The Five Disciplines for
Creating What Customers Want
By Curtis R. Carlson
and William W. Wilmot
Crown Business -- 368pp -- $27.50
The Good A persuasive argument for a methodical approach to innovation.
The Bad Could have used more examples beyond those from the author's company.
The Bottom Line A worthwhile read for any executive trying to stay ahead of the competition.
How is it that some inventors like Thomas Edison are able to crank out one breakthrough after another, while others can spend a lifetime searching in vain for a single great idea? Similarly, why do some companies like Apple (AAPL) prove themselves capable of constantly churning out hit product after hit product, while other once-hot enterprises like Polaroid wither or die?
These questions have long vexed scientists, business executives, and management gurus alike.
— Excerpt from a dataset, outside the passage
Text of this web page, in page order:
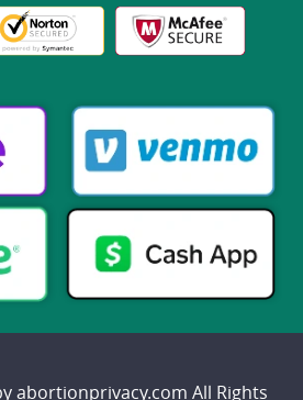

In their new book, Innovation: The Five Disciplines for Creating What Customers Want, co-authors Curtis R. Carlson and William W. Wilmot argue that true innovation isn't, as Hollywood has it, the result of a "Eureka!" moment in a forlorn lab.
Instead, they contend it more often springs from a disciplined approach to identifying and then delivering new products or services that fill a societal need. Indeed, Carlson, chief executive of SRI International, a contract research and development firm in Menlo Park, Calif., believes that the more methodical and systematic companies are in their approach to innovation, the greater their chances at success. That gives hope to those of us who aren't named Da Vinci or Jobs, and makes this book a worthwhile read for any executive trying to keep his or her company ahead of the competition.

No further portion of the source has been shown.